What you are asked to do | For the word "ceiling", return each line of the data in which it occurs.

[Given entries — start]

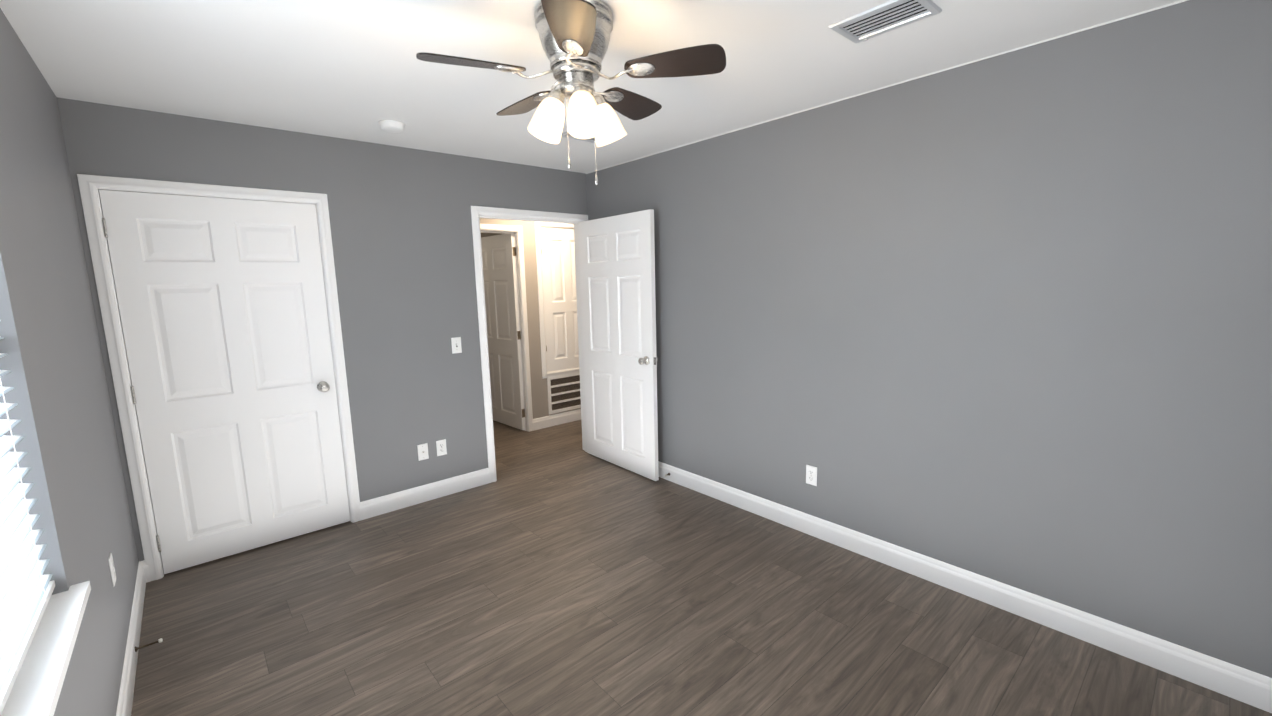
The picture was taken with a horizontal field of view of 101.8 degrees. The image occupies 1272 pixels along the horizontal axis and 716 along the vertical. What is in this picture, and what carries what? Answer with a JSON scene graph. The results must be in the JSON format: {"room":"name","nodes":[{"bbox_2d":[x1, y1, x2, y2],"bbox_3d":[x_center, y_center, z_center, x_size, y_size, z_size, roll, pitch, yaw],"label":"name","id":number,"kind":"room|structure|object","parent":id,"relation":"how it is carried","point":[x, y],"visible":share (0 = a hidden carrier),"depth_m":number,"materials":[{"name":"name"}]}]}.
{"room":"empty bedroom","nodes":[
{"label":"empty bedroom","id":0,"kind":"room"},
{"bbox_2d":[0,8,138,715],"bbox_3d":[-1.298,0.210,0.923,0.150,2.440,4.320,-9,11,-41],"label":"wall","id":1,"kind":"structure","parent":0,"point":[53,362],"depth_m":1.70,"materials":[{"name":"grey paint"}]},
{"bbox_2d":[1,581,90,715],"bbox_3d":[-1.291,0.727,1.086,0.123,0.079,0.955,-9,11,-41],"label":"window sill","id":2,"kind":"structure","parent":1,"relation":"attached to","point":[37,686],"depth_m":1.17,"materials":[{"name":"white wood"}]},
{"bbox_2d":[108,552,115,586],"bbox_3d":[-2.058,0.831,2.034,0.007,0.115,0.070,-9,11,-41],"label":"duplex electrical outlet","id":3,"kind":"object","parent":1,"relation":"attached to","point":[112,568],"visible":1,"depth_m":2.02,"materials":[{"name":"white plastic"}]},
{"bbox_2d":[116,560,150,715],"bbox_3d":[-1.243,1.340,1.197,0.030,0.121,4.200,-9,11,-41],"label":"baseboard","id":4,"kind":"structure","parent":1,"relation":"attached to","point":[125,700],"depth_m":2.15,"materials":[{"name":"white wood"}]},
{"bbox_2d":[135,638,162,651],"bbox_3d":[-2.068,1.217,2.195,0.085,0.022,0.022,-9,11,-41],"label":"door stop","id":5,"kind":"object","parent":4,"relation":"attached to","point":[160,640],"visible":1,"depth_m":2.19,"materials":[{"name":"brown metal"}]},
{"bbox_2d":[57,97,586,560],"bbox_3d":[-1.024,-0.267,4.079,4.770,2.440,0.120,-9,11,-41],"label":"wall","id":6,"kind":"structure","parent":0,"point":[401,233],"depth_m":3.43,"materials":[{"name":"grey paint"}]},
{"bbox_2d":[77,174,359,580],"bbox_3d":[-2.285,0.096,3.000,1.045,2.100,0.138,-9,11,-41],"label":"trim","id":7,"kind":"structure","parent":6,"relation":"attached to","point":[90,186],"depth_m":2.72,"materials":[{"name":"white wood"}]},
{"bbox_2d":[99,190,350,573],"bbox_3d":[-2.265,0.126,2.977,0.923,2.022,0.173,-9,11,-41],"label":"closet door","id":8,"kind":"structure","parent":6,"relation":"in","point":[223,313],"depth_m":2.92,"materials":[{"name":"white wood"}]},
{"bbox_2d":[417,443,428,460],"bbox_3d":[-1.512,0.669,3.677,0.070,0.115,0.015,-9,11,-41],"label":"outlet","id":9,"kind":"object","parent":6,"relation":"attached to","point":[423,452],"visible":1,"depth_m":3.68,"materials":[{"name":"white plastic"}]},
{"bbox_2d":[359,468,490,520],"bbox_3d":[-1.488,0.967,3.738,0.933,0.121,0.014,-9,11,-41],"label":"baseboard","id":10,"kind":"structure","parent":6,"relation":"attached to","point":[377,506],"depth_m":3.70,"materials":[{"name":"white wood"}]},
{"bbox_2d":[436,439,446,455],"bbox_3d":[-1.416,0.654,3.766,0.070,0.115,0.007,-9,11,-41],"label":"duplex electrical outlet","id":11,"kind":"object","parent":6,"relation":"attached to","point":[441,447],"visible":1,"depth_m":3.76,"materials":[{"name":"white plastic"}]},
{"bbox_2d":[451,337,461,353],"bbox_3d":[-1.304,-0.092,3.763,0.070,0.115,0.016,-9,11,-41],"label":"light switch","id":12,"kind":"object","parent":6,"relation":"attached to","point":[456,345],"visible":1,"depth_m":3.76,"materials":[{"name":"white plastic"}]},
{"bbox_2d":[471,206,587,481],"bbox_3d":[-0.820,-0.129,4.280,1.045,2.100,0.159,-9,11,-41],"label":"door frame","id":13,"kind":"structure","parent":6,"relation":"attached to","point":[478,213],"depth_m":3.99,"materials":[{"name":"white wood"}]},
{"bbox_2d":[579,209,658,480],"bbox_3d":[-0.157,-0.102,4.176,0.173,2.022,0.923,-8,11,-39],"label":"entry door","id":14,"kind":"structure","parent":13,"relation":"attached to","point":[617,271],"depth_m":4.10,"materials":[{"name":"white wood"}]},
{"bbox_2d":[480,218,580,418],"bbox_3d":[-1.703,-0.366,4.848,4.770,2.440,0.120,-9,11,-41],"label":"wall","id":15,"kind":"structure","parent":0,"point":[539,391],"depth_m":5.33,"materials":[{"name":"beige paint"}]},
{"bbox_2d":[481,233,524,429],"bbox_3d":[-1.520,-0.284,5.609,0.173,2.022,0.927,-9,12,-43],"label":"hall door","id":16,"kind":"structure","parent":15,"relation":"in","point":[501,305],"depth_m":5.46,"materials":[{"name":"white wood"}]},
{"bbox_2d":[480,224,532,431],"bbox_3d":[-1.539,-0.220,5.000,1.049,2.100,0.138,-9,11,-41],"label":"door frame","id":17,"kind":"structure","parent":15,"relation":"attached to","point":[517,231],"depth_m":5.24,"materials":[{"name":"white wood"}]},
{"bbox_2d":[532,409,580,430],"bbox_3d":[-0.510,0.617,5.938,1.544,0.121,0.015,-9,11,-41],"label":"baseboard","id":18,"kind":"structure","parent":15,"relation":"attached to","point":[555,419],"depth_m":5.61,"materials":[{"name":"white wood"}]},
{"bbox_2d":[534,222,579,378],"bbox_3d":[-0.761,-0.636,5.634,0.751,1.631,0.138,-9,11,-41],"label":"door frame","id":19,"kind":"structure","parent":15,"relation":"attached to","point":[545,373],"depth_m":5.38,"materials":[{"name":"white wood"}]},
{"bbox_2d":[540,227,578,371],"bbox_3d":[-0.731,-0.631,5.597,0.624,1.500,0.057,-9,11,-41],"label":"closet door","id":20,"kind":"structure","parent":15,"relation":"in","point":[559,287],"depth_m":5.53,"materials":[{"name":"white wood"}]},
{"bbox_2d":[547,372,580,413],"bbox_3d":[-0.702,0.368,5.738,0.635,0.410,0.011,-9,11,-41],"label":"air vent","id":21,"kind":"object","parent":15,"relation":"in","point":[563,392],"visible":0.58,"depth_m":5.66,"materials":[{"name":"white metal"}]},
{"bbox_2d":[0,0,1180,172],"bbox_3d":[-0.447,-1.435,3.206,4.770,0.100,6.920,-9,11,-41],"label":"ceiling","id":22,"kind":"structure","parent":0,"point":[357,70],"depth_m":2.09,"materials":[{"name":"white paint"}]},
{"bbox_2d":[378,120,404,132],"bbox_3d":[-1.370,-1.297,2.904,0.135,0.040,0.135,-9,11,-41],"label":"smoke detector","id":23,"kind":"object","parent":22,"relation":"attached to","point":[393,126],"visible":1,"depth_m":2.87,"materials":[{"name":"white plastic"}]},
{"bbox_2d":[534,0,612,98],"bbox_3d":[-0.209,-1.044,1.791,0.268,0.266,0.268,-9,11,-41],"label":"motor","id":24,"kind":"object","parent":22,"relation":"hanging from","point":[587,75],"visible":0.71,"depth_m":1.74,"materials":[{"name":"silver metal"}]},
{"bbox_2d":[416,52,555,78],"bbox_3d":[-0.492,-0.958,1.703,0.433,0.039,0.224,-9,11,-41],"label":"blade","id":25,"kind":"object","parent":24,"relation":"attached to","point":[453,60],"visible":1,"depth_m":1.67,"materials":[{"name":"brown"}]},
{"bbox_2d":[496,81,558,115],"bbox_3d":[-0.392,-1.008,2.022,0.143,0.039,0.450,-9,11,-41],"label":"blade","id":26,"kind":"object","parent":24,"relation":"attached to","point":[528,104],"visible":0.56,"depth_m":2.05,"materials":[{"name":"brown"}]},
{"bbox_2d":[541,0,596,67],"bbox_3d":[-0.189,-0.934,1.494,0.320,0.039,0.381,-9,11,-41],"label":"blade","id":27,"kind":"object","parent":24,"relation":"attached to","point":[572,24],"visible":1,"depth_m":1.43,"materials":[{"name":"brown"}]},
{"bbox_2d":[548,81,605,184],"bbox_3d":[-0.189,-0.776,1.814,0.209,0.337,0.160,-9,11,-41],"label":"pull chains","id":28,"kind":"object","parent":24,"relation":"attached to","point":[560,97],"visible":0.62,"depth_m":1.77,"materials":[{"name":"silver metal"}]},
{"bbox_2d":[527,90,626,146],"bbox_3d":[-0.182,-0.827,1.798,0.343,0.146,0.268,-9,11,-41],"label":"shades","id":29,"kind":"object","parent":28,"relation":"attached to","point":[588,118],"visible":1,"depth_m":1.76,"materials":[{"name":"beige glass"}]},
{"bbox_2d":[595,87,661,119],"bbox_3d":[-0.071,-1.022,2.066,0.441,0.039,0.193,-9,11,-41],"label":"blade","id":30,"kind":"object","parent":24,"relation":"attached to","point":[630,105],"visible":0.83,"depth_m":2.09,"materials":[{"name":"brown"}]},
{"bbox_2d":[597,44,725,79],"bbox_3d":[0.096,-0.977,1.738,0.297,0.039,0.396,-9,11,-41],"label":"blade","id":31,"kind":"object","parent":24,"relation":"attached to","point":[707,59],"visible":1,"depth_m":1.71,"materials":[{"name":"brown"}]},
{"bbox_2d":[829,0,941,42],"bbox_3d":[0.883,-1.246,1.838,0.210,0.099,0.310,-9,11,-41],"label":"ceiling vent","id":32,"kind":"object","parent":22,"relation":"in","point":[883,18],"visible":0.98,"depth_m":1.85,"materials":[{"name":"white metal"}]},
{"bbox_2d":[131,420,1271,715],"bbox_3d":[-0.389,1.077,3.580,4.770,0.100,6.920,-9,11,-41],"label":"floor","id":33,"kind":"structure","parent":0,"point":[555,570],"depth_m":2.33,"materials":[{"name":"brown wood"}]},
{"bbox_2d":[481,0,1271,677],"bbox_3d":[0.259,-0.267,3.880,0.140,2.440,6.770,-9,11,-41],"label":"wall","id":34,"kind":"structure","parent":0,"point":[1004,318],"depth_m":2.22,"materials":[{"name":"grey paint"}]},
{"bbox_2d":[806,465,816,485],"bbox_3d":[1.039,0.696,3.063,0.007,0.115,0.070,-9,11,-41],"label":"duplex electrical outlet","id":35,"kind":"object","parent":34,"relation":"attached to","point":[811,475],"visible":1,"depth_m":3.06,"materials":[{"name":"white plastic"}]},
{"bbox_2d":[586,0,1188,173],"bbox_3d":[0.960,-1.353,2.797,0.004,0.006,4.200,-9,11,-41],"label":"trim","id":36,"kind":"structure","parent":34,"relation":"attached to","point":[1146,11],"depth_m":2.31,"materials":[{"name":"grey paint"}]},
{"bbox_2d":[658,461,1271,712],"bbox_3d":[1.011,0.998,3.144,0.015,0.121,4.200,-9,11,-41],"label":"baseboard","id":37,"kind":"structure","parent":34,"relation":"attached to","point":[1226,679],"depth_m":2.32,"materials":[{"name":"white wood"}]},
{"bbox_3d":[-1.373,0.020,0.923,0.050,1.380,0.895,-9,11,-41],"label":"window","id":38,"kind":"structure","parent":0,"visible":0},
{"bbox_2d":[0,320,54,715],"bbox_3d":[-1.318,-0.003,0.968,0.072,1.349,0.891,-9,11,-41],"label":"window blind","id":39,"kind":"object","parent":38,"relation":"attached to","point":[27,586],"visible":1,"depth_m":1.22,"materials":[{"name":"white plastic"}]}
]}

[Given entries — finish]

Exercise answer |
{"bbox_2d":[0,0,1180,172],"bbox_3d":[-0.447,-1.435,3.206,4.770,0.100,6.920,-9,11,-41],"label":"ceiling","id":22,"kind":"structure","parent":0,"point":[357,70],"depth_m":2.09,"materials":[{"name":"white paint"}]},
{"bbox_2d":[829,0,941,42],"bbox_3d":[0.883,-1.246,1.838,0.210,0.099,0.310,-9,11,-41],"label":"ceiling vent","id":32,"kind":"object","parent":22,"relation":"in","point":[883,18],"visible":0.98,"depth_m":1.85,"materials":[{"name":"white metal"}]},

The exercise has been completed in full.